正直きわまりのない自然のエネルギーに乗る

サーフィン in 浜岡

 

正直きわまりのない自然のエネルギーに乗る

サーフィン in 浜岡

 

2002年2月10日伊良湖岬

 

追記

 昨年、11月末より2ヶ月間沖縄に住んだ。普天間基地移設先の辺野古岬を眼前とした浜でキャンプ生活をした。週3日は基地反対派の一歩兵として名護市やその東海岸の集落で、ビラ配り座りこみ、デモ行進に参加した。残りの日々はミュノーケリングして、残り少ない魚や珊瑚と顔合せした。名護市長選は、基地反対派が一本化するのに手まどり、負けたが、優しくしたたかで賢い沖縄人に会った。最後に、国連文化大使としてインド公演に行く前の喜納昌吉が、私の唯一の著作(ユーラシア大陸放浪途上-梨なしの木舎)の件で話を聞きたいと、居候させてくれた。「すべての武器を楽器に」をテーマに、国連平和大学沖縄分校を実現しようとしている在沖縄の知識人や文化人の会議にも参加した。彼らに、足元を見直し、そして世界を見渡すことを教えられた。
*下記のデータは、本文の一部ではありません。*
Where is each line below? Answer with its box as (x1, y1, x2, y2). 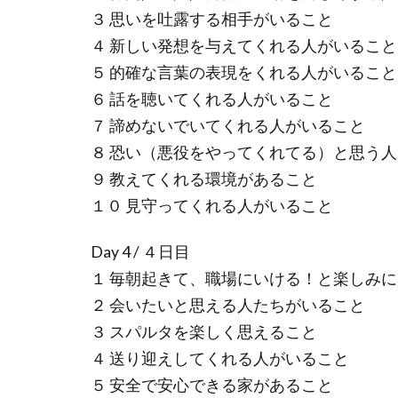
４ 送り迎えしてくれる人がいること (91, 349, 349, 369)
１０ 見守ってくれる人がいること (91, 196, 333, 216)
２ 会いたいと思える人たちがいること (91, 296, 365, 315)
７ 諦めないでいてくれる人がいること (91, 116, 365, 136)
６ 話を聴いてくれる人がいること (91, 90, 333, 109)
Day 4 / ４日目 (91, 243, 190, 262)
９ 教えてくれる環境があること (91, 170, 317, 189)
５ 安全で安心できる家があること (91, 376, 333, 395)
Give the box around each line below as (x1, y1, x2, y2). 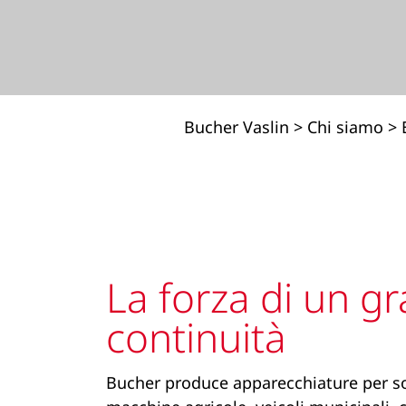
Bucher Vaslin (184, 116, 290, 138)
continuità (106, 310, 286, 364)
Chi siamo (307, 116, 384, 138)
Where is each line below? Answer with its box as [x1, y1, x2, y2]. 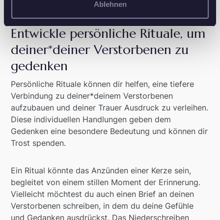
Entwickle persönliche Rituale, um [11, 26, 206, 42]
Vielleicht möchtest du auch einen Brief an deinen [11, 189, 194, 199]
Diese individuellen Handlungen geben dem [11, 114, 171, 125]
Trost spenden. [11, 138, 66, 148]
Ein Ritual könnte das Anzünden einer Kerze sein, [11, 165, 192, 176]
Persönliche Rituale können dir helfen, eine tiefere [11, 79, 194, 89]
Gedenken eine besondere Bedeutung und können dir [11, 126, 208, 137]
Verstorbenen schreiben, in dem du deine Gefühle [11, 201, 194, 211]
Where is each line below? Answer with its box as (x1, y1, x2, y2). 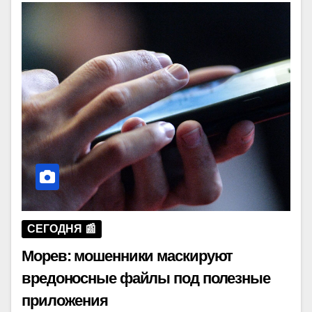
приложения (22, 291, 108, 309)
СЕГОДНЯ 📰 (27, 222, 96, 235)
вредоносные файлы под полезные (22, 269, 270, 287)
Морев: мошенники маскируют (22, 247, 233, 265)
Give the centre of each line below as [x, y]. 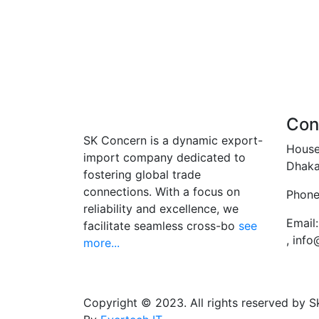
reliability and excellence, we [161, 209]
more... [101, 243]
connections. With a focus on [162, 192]
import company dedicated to [164, 158]
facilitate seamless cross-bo [159, 226]
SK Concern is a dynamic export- [173, 141]
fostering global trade [142, 175]
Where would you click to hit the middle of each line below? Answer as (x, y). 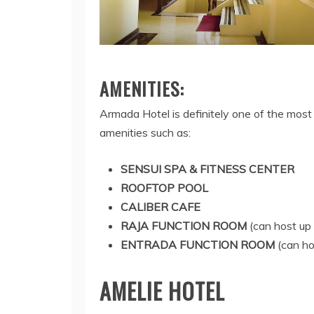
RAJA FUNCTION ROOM (184, 226)
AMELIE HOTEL (162, 291)
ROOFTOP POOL (164, 188)
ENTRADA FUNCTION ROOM (198, 245)
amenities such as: (145, 133)
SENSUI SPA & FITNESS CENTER (207, 169)
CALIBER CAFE (161, 207)
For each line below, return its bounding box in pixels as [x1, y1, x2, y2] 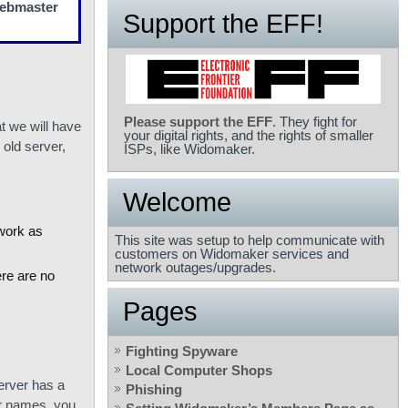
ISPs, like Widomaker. [124, 141, 255, 158]
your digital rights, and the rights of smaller [124, 127, 373, 144]
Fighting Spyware [126, 343, 238, 360]
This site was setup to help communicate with [115, 232, 384, 249]
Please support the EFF [124, 114, 272, 130]
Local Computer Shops [126, 362, 272, 379]
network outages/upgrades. [115, 260, 276, 276]
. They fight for [272, 114, 357, 130]
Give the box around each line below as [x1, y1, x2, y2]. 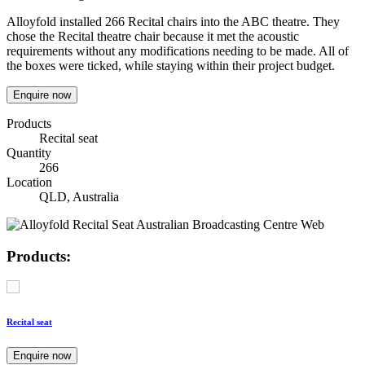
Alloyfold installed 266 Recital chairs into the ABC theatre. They [7, 14, 340, 29]
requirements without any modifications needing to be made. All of [7, 43, 349, 58]
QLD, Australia [39, 189, 119, 204]
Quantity [7, 145, 51, 160]
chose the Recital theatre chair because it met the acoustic [7, 29, 299, 43]
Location [7, 174, 52, 189]
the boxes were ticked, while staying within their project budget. [7, 58, 335, 73]
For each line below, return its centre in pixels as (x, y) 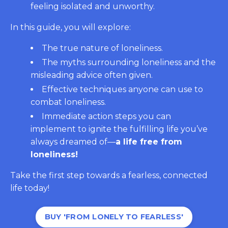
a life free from (149, 142)
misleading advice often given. (92, 75)
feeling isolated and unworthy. (93, 6)
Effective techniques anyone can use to (122, 90)
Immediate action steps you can (106, 117)
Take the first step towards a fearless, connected (109, 176)
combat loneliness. (68, 102)
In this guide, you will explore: (70, 27)
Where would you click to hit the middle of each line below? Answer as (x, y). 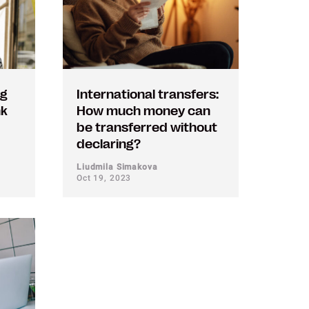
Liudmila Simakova (117, 167)
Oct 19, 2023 (104, 178)
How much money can (143, 111)
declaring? (109, 144)
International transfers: (148, 94)
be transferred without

沖縄にとって最大の課題は基地であり、本土にとっては原発であることがヒシヒシと感じられた。

 神戸に上陸して、映画「ポピの予言」の監督宮田雪を見舞い、言葉も発せられない寝たきり7年の彼から、沈黙のメッセージを受けた。そこで、静岡愛知を2週間廻り、若いミュージシャンやサーファーや地元の反原発運動家に会い続けた。どこでも絶妙なタイミングでギャザリングに参加できた。たび重なる偶然こそ、カオスを渡る旅人の行くべき道を示している。

 政府筋では東海地震が4年以内に起こるとの情報があるらしい。地元の住民は1年以内ではないかと感じている。チェルノブイリ事故は、地震が引き金となった。私の滞在していたイタリアまで汚染された。その結果、イタリアでは国民投票で原発を全廃した。浜岡原発直下に震源地は予想されている。そこで原発震災が起これば、横浜名古屋も居住不可能地域となる。事故続出、廃棄物処理能力も限界に近づきつつあり、大学の原子力工学科廃止が続き、不人気のため技術者の補充もままならず、テロの恐怖もある。日常的には秘密警察社会ともなる。ドイツは2020年までに原発全廃を決め、代替エネルギー転換は経済をも活性化する。勿論あらゆる命と、文化をも。

 今年は静岡で多くのアクションがある。ぜひ、「原子力情報室」や「たんぽぽ舎」の反原発メジャーや、「なまえのない新聞」「人間家族」の浜岡原発特集を読んで頂きたい。静岡の若い文化人がこの問題に取り組んでいる。カヌーやカッターを漕ぎ、それに合わせて沿岸や遊歩道を歩き、自転車専用道路を走り、サーファーともども海岸で文化的に表現しようとしている。アートとは反骨の精神から生まれる。それは、人間の闘争本能の平和的表現なのだ。そして、平和な状態を常に生産し続けなければ、平和は劣化し形骸化し、突然に崩壊する。カンボジャしかりユーゴースラビアしかりアフガニスタンしかり。今や日本しかりの時が。

 6月のワールド・サッカーがらみでもいい。ぜひ静岡の現場や、裁判闘争の原告ひと口3千円等のアクションに参加して頂きたい。アンフェアーな遺産を次の世代に残さないためにも。